▸ Problem to solve: In the listing below, locate the line containing "else : [44, 167, 61, 175]"; reproduce that line and all lines that follow it, unchanged.

○ ○ ○

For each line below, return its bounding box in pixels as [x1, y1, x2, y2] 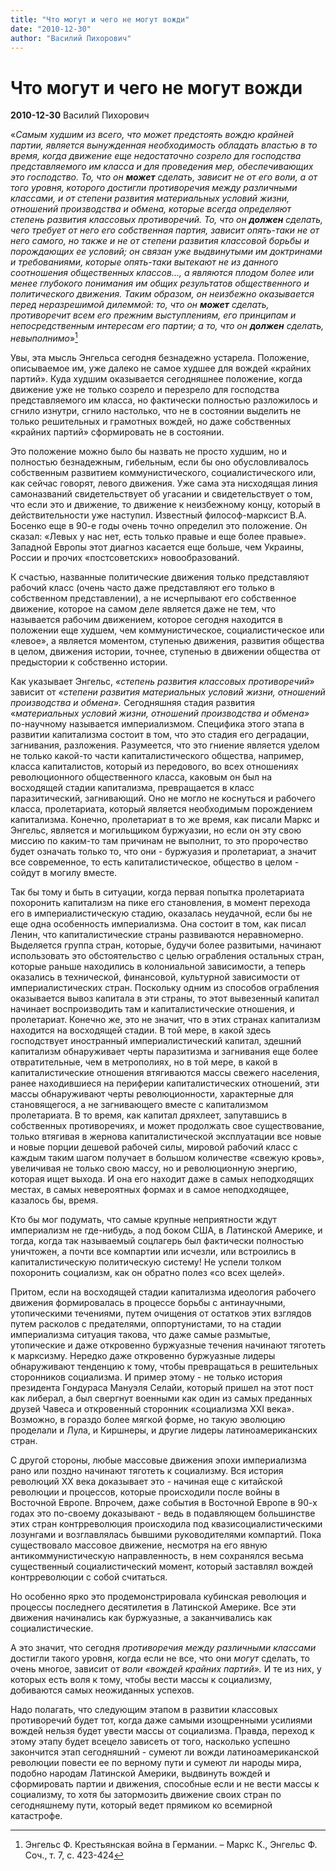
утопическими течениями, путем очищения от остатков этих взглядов [10, 1307, 312, 1319]
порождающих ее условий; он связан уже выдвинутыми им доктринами [10, 246, 323, 258]
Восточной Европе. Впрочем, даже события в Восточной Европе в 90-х [10, 1496, 318, 1508]
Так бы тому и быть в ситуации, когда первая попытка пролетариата [10, 886, 305, 898]
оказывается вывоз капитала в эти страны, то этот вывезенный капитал [10, 992, 320, 1004]
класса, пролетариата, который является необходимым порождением [10, 802, 313, 815]
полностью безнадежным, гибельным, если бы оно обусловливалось [10, 456, 310, 468]
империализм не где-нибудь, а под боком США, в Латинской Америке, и [10, 1224, 323, 1236]
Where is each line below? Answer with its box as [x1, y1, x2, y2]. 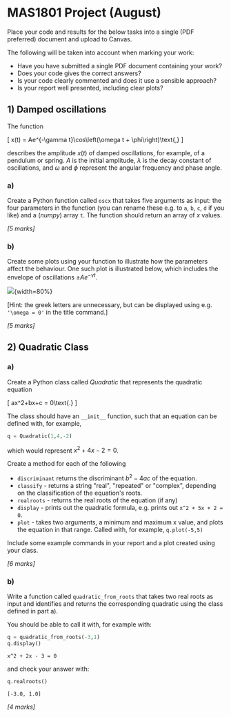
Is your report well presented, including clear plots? [17, 84, 163, 92]
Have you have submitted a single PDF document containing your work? [17, 61, 223, 70]
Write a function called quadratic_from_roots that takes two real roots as [7, 592, 214, 601]
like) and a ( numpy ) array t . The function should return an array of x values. [7, 211, 222, 219]
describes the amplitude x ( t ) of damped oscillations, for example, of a [7, 148, 205, 157]
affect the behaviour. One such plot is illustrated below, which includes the [7, 264, 219, 273]
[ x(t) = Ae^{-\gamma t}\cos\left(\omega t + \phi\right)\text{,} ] [7, 135, 184, 144]
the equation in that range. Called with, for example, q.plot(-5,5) [17, 525, 203, 533]
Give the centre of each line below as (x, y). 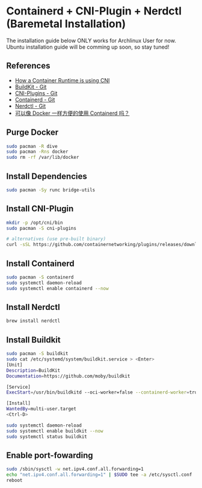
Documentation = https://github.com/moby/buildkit (68, 376)
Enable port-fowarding (50, 455)
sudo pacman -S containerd (40, 277)
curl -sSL (19, 245)
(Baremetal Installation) (66, 24)
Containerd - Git (35, 99)
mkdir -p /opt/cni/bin (35, 223)
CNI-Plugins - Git (36, 93)
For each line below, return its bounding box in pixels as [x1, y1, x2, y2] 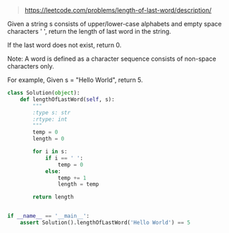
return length [32, 193, 74, 201]
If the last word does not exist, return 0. [7, 41, 122, 49]
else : [44, 167, 61, 175]
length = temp [57, 181, 99, 188]
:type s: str [32, 109, 71, 116]
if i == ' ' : [44, 155, 83, 162]
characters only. [7, 62, 54, 70]
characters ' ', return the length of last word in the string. [7, 28, 171, 35]

○ ○ ○

▸ Result of this task:
else : [44, 167, 61, 175]
length = temp [57, 181, 99, 188]
:type s: str [32, 109, 71, 116]
if i == ' ' : [44, 155, 83, 162]
characters only. [7, 62, 54, 70]
characters ' ', return the length of last word in the string. [7, 28, 171, 35]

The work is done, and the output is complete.